Phoenix nun speaks about censure

The hospital official who was excommunicated from the Catholic Church last year is speaking out for the first time.

Sister Margaret McBride, who was targeted by Bishop Thomas Olmsted for her role in a lifesaving medical procedure that the bishop deemed an abortion, will be honored this weekend by Call to Action, a national group that supports a married priesthood, women priests, gay marriage and other positions that the church opposes.

“Call To Action recognizes Sister Margaret’s careful work with a complex issue, her courage in a time of censorship and public pressure, and her witness to the need to stand firm in the face of opposition while striving to protect life in all its venues,” the organization said of its decision to honor McBride.

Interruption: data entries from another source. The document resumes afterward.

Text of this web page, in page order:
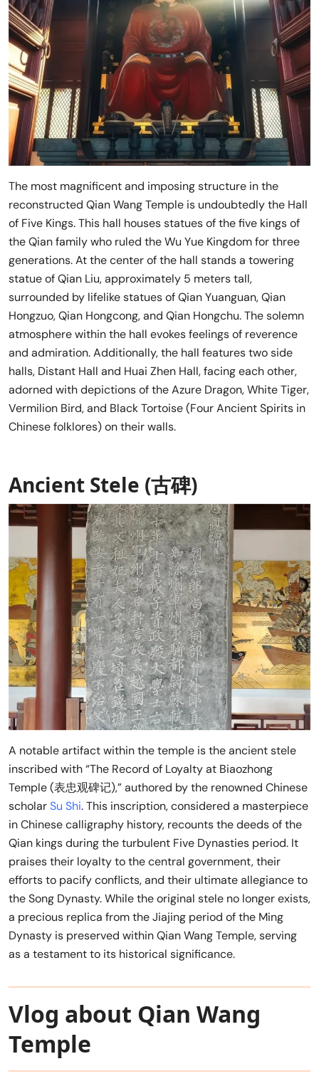
The most magnificent and imposing structure in the
reconstructed Qian Wang Temple is undoubtedly the Hall
of Five Kings. This hall houses statues of the five kings of
the Qian family who ruled the Wu Yue Kingdom for three
generations. At the center of the hall stands a towering
statue of Qian Liu, approximately 5 meters tall,
surrounded by lifelike statues of Qian Yuanguan, Qian
Hongzuo, Qian Hongcong, and Qian Hongchu. The solemn
atmosphere within the hall evokes feelings of reverence
and admiration. Additionally, the hall features two side
halls, Distant Hall and Huai Zhen Hall, facing each other,
adorned with depictions of the Azure Dragon, White Tiger,
Vermilion Bird, and Black Tortoise (Four Ancient Spirits in
Chinese folklores) on their walls.
Ancient Stele (古碑)
A notable artifact within the temple is the ancient stele
inscribed with “The Record of Loyalty at Biaozhong
Temple (表忠观碑记),” authored by the renowned Chinese
scholarSu Shi. This inscription, considered a masterpiece
in Chinese calligraphy history, recounts the deeds of the
Qian kings during the turbulent Five Dynasties period. It
praises their loyalty to the central government, their
efforts to pacify conflicts, and their ultimate allegiance to
the Song Dynasty. While the original stele no longer exists,
a precious replica from the Jiajing period of the Ming
Dynasty is preserved within Qian Wang Temple, serving
as a testament to its historical significance.
Vlog about Qian Wang
Temple
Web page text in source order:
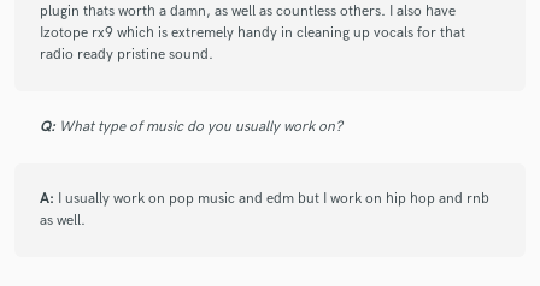
starstarstarstarstar
3 years agoby
check_circle
fantastic! Really excited to work on more tracks with him
plugin thats worth a damn, as well as countless others. I also have
Izotope rx9 which is extremely handy in cleaning up vocals for that
radio ready pristine sound.
Q: What type of music do you usually work on?
A:
I usually work on pop music and edm but I work on hip hop and rnb
as well.
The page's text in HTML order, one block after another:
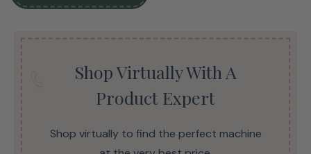
Shop Virtually With A
Product Expert
Shop virtually to find the perfect machine
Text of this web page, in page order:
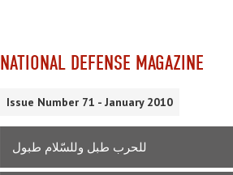
NATIONAL DEFENSE MAGAZINE
Issue Number 71 - January 2010
للحرب طبل وللسّلام طبول
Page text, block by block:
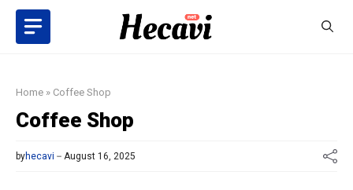
Skip
content
Home » Coffee Shop
Coffee Shop
byhecavi August 16, 2025
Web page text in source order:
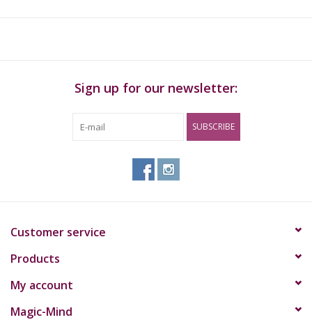
Sign up for our newsletter:
SUBSCRIBE
Customer service
Products
My account
Magic-Mind
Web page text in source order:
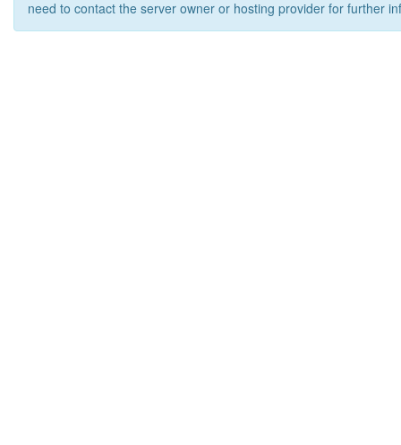
need to contact the server owner or hosting provider for further
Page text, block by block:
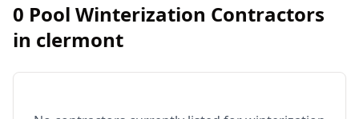
0 Pool Winterization Contractors
in clermont
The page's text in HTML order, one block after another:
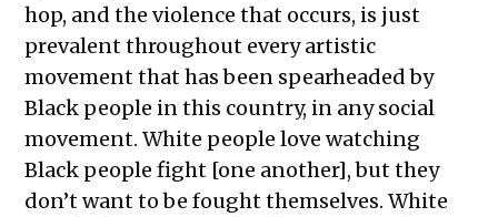
hop, and the violence that occurs, is just
prevalent throughout every artistic
movement that has been spearheaded by
Black people in this country, in any social
movement. White people love watching
Black people fight [one another], but they
don’t want to be fought themselves. White
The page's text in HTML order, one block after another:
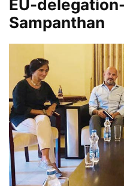
EU-
Sampanthan
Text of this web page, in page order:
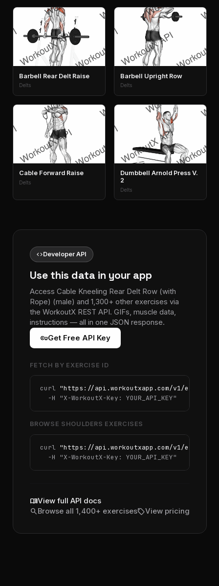
Barbell Rear Delt Raise
Delts
Barbell Upright Row
Delts
Cable Forward Raise
Delts
Dumbbell Arnold Press V.
2
Delts
codeDeveloper API
Use this data in your app
Access Cable Kneeling Rear Delt Row (with
Rope) (male) and 1,300+ other exercises via
the WorkoutX REST API. GIFs, muscle data,
instructions — all in one JSON response.
vpn_keyGet Free API Key
FETCH BY EXERCISE ID
curl "https://api.workoutxapp.com/v1/
  -H
"X-WorkoutX-Key: YOUR_API_KEY"
BROWSE SHOULDERS EXERCISES
curl "https://api.workoutxapp.com/v1/
  -H
"X-WorkoutX-Key: YOUR_API_KEY"
menu_bookView full API docs
searchBrowse all 1,400+ exercisessellView pricing
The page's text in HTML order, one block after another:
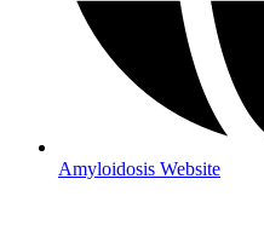
Amyloidosis Website
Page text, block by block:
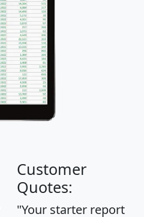
Customer
Quotes:
"Your starter report
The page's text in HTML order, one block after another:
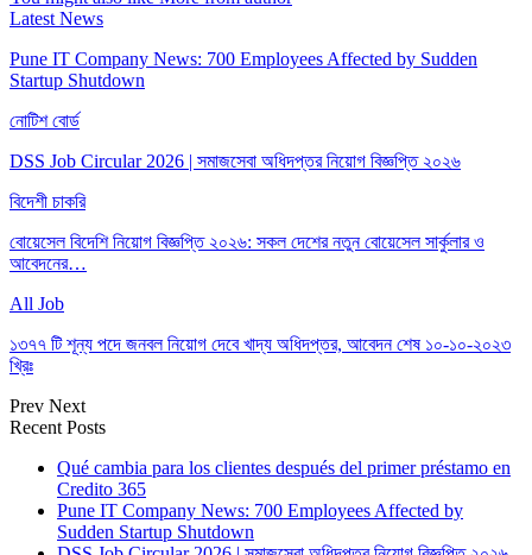
Latest News
Pune IT Company News: 700 Employees Affected by Sudden
Startup Shutdown
নোটিশ বোর্ড
DSS Job Circular 2026 | সমাজসেবা অধিদপ্তর নিয়োগ বিজ্ঞপ্তি ২০২৬
বিদেশী চাকরি
বোয়েসেল বিদেশি নিয়োগ বিজ্ঞপ্তি ২০২৬: সকল দেশের নতুন বোয়েসেল সার্কুলার ও
আবেদনের…
All Job
১৩৭৭ টি শূন্য পদে জনবল নিয়োগ দেবে খাদ্য অধিদপ্তর, আবেদন শেষ ১০-১০-২০২৩
খ্রিঃ
Prev Next
Recent Posts
Qué cambia para los clientes después del primer préstamo en
Credito 365
Pune IT Company News: 700 Employees Affected by
Sudden Startup Shutdown
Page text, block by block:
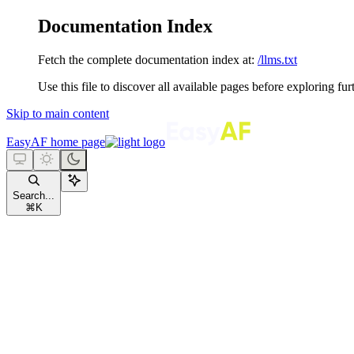
Documentation Index
Fetch the complete documentation index at: /llms.txt
Use this file to discover all available pages before exploring
Skip to main content
EasyAF home page
Search...
⌘ K
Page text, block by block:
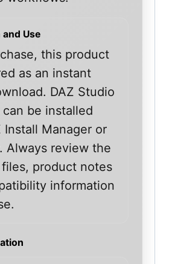
Use
this product
as an instant
DAZ Studio
be installed
Install Manager or
Always review the
product notes
information
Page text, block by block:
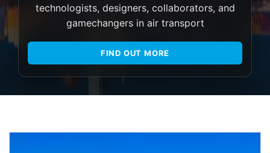
technologists, designers, collaborators, and
gamechangers in air transport
FIND OUT MORE
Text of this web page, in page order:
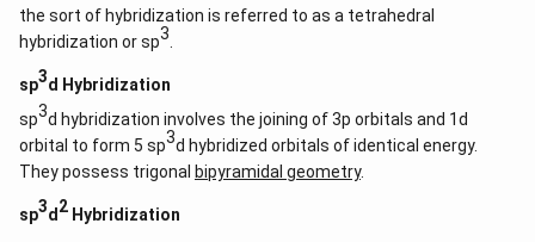
the sort of hybridization is referred to as a tetrahedral
hybridization or sp3
sp3d Hybridization
sp3d hybridization involves the joining of 3p orbitals and 1d
orbital to form 5 sp3d hybridized orbitals of identical energy.
They possess trigonal bipyramidal geometry.
sp3d2 Hybridization
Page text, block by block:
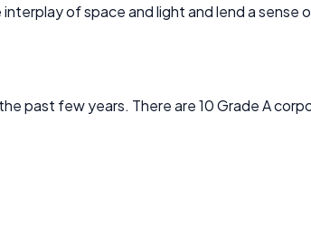
of space and light and lend a sense
past few years. There are 10 Grade A

In response to e-mailed questions, McBride said she is “very proud to be receiving this award.”

“My journey over the past year has led me in many directions, but ultimately to a new understanding of forgiveness and mercy. And that will be my message when I accept the award,” she said. “Whether we are talking about my situation, the state of the church or society in general, I believe that forgiveness and mercy are extremely important for each of us.”

McBride was excommunicated last year, by her own action, the diocese said. But sources say she has resolved that situation by going to confession. She declined to answer a question about the excommunication.

Six months after McBride was punished, the bishop withdrew Catholic sponsorship from her hospital, St. Joseph’s in Phoenix.

Olmsted’s decisions generated a vigorous and long-lasting debate among theologians, medical-ethics experts and Catholics in general. Many concluded his actions were not justified, noting that the intent of the procedure was to save the mother’s life.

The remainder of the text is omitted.